The second mention of the Thuringians is as allies of Attila the Hun who joined his invasion of Gaul in 451. Sidonius Apollinaris listed them among the invaders writing only a few years later, in Gaul itself.[6] From this it can be inferred that the Thuringians were present in the Battle of the Catalaunian Plains.[7]

The early 6th century writer Eugippius, who was writing about the 460s and 470s, reported that the Thuringians carried out raids south of the Danube, into Roman imperial territory near Passau and Linz. Some scholars see this as implying that they lived close to the Danube at this time.
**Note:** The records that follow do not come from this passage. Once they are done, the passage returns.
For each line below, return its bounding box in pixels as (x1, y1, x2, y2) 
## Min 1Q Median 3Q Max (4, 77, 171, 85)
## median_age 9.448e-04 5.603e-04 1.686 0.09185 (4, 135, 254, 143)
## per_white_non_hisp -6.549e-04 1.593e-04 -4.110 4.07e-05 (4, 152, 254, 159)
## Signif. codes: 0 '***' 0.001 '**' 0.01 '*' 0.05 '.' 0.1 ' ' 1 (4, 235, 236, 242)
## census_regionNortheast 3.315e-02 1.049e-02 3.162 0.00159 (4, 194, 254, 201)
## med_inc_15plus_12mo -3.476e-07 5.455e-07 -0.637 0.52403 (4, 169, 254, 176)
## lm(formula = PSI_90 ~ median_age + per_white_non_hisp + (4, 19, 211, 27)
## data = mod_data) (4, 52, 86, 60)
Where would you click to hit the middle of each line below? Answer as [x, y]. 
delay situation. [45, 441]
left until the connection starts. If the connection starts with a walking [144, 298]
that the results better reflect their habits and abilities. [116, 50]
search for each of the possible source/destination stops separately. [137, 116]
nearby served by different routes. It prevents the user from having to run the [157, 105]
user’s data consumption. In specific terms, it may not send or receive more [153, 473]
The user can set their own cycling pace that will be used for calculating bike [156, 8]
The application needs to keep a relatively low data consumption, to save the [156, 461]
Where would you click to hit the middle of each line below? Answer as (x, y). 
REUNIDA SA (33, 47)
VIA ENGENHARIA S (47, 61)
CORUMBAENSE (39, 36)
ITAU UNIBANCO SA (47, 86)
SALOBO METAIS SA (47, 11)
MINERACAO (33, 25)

Eugippius was himself living in this region until the death of Saint Severinus of Noricum in 482.[7]

During the reign of the Frankish King Childeric I, who died about 481, Gregory of Tours and Fredegar record that he took refuge with the Thuringi and then married the runaway wife of their king, named Basina, but the story may be distorted. (For example, the area of Tongeren, now in Belgium, may have been intended.[8])

Jordanes, writing in the 6th century, described the Thuringi already living immediately north of the Alemanni and Suevi in about 470, when they were attacked by the Ostrogoths. He placed the Burgundians south of the Alemanni, and the Franks immediately to their west. He is also one of the first to report the early Bavarians, who he placed to the east of the Alemanni.[9]
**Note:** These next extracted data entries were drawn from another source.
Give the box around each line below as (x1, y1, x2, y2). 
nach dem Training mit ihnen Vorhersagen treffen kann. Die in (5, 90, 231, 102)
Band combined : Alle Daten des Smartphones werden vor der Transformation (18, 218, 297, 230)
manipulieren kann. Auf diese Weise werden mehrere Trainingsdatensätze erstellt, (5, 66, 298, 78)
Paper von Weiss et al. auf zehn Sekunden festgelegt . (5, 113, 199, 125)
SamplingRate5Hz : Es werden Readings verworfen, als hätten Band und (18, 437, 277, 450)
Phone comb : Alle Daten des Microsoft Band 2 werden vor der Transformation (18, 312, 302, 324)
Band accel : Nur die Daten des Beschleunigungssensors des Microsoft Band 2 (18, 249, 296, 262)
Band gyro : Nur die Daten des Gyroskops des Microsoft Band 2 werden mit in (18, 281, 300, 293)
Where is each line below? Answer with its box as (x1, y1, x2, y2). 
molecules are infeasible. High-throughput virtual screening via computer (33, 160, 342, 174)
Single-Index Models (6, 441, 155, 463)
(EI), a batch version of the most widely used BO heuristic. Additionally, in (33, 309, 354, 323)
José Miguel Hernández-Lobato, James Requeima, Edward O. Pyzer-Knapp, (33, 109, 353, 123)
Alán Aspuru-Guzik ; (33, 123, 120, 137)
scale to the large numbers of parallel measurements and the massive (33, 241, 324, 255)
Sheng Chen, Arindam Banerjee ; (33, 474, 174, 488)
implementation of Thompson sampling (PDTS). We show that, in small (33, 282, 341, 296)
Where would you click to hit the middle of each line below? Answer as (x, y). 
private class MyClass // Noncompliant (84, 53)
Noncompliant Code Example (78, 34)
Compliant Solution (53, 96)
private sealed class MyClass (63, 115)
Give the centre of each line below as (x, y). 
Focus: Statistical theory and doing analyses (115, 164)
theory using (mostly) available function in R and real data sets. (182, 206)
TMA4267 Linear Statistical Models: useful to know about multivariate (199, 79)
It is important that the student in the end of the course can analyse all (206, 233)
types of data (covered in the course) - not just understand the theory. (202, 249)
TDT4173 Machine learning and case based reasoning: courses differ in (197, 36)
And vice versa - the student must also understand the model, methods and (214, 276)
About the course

Another 6th-century historian Procopius wrote that the "Thoringi" lived on the eastern border of the 5th-century Franks, in lands that had originally been granted to them by the first emperor Augustus. To their south lived the Burgundians, and "beyond" them, further away from the Rhine, lived the Suebi and Alemanni, who he called powerful nations.[10]

Similarly, the Ravenna Cosmography, which was possibly written using 5th and 6th century sources, described the Thuringians as eastern neighbours of the Franks, separated from them only by the Rhine river, and living in the region which was once called "Germania". To their north were Frisians and Saxons, and two rivers of Thuringia were named as the "Bec" and the "Reganum". The latter is specifically described as a river which merges into the Danube, and is generally accepted to be the Regen, which is today in Bavaria rather than Thuringia.[11]

These early sources have been seen by some scholars as evidence that the Thuringians originally ruled over lands stretching to the northwest as far as the Rhine north of the Main, and close to the Danube in the southeast.

In the period 493-507 Theoderic the Great (died 526) wrote a letter which is preserved in the Variae of Cassiodorus, addressed to the kings of the Warini (Guarni), Heruli and Thuringians. He urged them to join him in support of the Visigothic kingdom of Alaric II, who was under attack from the lawless agression of Clovis I, which threatened all of them. He reminded the three kings that Alaric's father Euric (reigned 466-484) had once supported them, but he does not give details about how.[12] Clovis conquered the Visigoths of Alaric II in 507 at the Battle of Vouillรฉ.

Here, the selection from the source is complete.